= Beginning of Section =

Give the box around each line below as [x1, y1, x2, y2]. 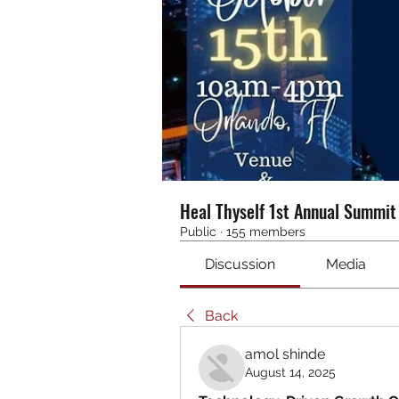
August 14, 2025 [245, 364, 336, 379]
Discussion [205, 255, 276, 273]
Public [180, 224, 216, 239]
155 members [226, 224, 305, 239]
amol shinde [245, 345, 325, 362]
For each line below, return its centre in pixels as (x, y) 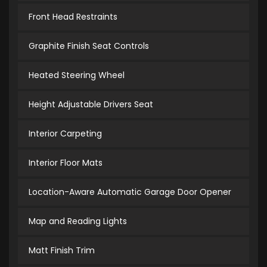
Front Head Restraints (73, 17)
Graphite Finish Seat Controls (89, 46)
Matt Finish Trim (62, 251)
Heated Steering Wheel (77, 75)
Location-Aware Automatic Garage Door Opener (130, 192)
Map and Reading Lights (78, 221)
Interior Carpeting (65, 134)
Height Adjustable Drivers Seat (91, 105)
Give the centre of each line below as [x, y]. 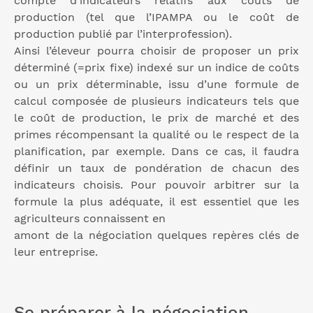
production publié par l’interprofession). [123, 34]
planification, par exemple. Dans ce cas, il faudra [156, 152]
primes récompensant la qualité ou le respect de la [156, 135]
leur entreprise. [56, 252]
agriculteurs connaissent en [90, 219]
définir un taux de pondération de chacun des [156, 168]
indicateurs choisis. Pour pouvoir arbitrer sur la [156, 185]
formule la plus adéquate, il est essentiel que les [156, 202]
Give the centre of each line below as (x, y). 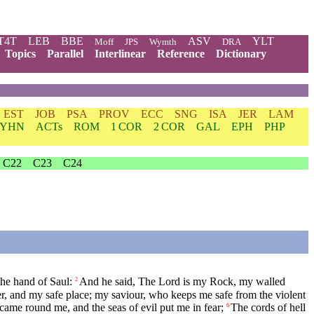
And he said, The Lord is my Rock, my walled (182, 282)
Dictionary (241, 54)
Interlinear (120, 54)
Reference (181, 54)
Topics (20, 54)
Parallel (65, 54)
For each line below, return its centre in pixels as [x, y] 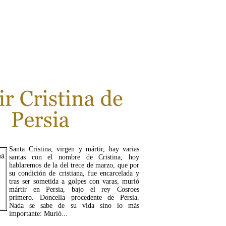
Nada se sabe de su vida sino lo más [74, 206]
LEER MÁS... [40, 55]
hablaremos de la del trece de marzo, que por [74, 165]
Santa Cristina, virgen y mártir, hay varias [74, 149]
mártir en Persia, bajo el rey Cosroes [74, 190]
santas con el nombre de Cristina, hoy [74, 157]
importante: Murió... [38, 214]
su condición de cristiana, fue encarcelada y [74, 174]
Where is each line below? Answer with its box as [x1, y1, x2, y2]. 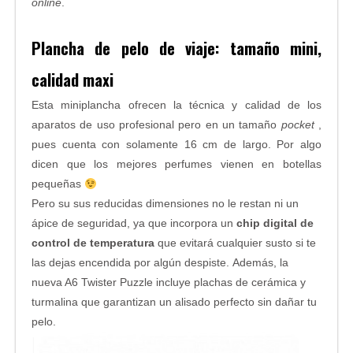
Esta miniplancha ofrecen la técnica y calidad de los [32, 98, 321, 112]
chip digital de [236, 217, 314, 230]
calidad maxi [32, 68, 113, 92]
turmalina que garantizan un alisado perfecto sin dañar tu [32, 295, 317, 309]
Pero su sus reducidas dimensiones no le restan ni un [32, 197, 299, 210]
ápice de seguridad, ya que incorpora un [32, 217, 236, 230]
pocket [281, 118, 319, 132]
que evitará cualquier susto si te [154, 236, 316, 250]
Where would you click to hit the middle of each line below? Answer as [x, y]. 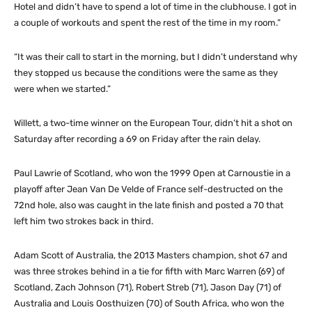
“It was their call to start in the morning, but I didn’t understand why [156, 57]
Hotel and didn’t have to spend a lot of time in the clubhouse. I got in [155, 7]
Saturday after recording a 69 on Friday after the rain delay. [137, 139]
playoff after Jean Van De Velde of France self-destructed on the [148, 189]
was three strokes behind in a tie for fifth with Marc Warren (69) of [149, 272]
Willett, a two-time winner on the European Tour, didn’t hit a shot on [153, 123]
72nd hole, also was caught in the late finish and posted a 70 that [149, 205]
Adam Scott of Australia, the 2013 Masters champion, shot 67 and [151, 256]
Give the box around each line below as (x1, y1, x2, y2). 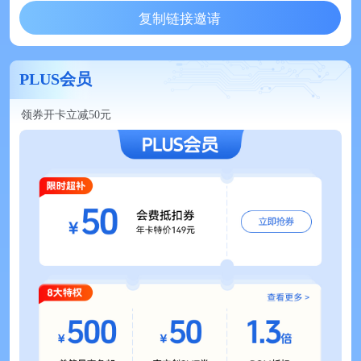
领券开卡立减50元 (21, 107, 112, 121)
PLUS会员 (19, 70, 92, 89)
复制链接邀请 (139, 7, 222, 27)
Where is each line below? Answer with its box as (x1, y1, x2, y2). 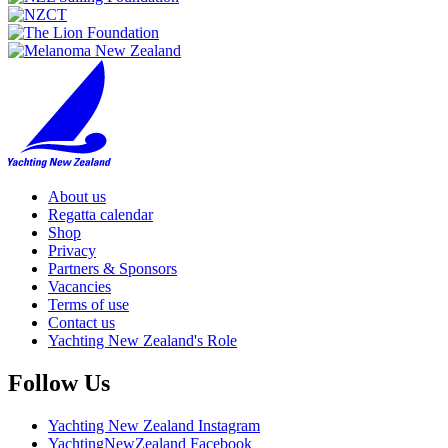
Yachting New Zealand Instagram (48, 417, 260, 435)
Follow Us (8, 370, 110, 397)
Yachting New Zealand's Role (48, 332, 237, 350)
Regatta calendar (48, 206, 153, 224)
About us (48, 188, 106, 206)
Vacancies (48, 278, 111, 296)
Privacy (48, 242, 96, 260)
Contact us (48, 314, 115, 332)
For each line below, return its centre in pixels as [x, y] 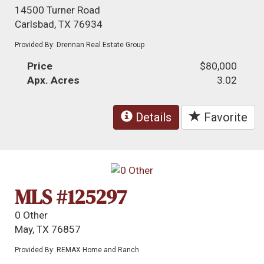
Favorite [224, 118]
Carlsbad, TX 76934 [59, 24]
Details [152, 118]
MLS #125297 [71, 197]
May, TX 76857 [48, 229]
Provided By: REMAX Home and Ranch [77, 250]
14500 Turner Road [58, 10]
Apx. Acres [54, 80]

= End of Section =

» Task directions
Both the line containing "calidad maxi [32, 68, 113, 92]" and the line containing "que evitará cualquier" belong in the answer. Print them and every line above that falls between them exactly, and no others.

» Expected output
calidad maxi [32, 68, 113, 92]
turmalina que garantizan un alisado perfecto sin dañar tu [32, 295, 317, 309]
Pero su sus reducidas dimensiones no le restan ni un [32, 197, 299, 210]
ápice de seguridad, ya que incorpora un [32, 217, 236, 230]
pocket [281, 118, 319, 132]
que evitará cualquier susto si te [154, 236, 316, 250]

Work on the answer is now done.